Köşemizin değerli kombine bilet sahipleri, bu ay istedim ki hem hepimiz hem de oyun tarihi için oldukça hassas bir konuya değineyim, ayrıca da kelime esprisi yapabileyim. Çünkü şimdiki ilkokullular bilmez Sensi nedir, futbol oyun tarihindeki yeri neresidir... Adamlara daya PES’i, daya FIFA’yı, oh ne ala memleket!
Oldukça hassas bir firma olan Sensible Software (Allah’ım Sensible’la ilgili kelime esprisi yapamadan duramıyorum, n’olur yardım et bana) tarafından 1992’de geliştirilen ve topu topu bir diskete sığan ilk Sensible Soccer, büyük bir devrim yapmasının yanı sıra bugünkü çoğu futbol oyununun arsızca kullandığı bir ton öğenin de yaratıcısı oldu. Öyle ki, abartısız dünyanın dört bir yanından, en ufak liglerden tut en dandirik milli takımlara kadar teker teker doğru kadroları farklı oyuncu istatistikleriyle içeren oyun, daha futbol türü simülasyona teğet bile geçemezken oyunculara müthiş bir menajerlik ve ince oyun taktikleri şansı sundu. Bu oyuncular için kanlı gözler anlamına geliyordu.

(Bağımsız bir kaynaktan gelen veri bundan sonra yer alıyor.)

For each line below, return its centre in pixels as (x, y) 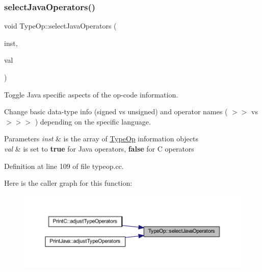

Merak etmeyin atlamış falan değilim, tabii ki seriyi en ilginç kılan özellik; şimdi yön tuşları hariç 8 buton bile yetmezken sadece tek bir tuşla oynanabilmesiydi. Tuşa basış süremiz pas mı yoksa şut mu olacağını belirliyor, yön tuşlarıyla yön veriyor (biliyorum çok aşikar oldu), gene aynı butonla savunma yapabiliyorduk. Ustalaşınca maçı adeta harikalar sirkine çeviren, orta-kafa-gol için bile adama taklalar attıran, zamanı için 10 numara bu sistem, tepeden kamerasıyla beraber serinin de imzası haline geldi. Bu da yine aynı oyuncular için sayısız kırık joystick anlamına geliyordu.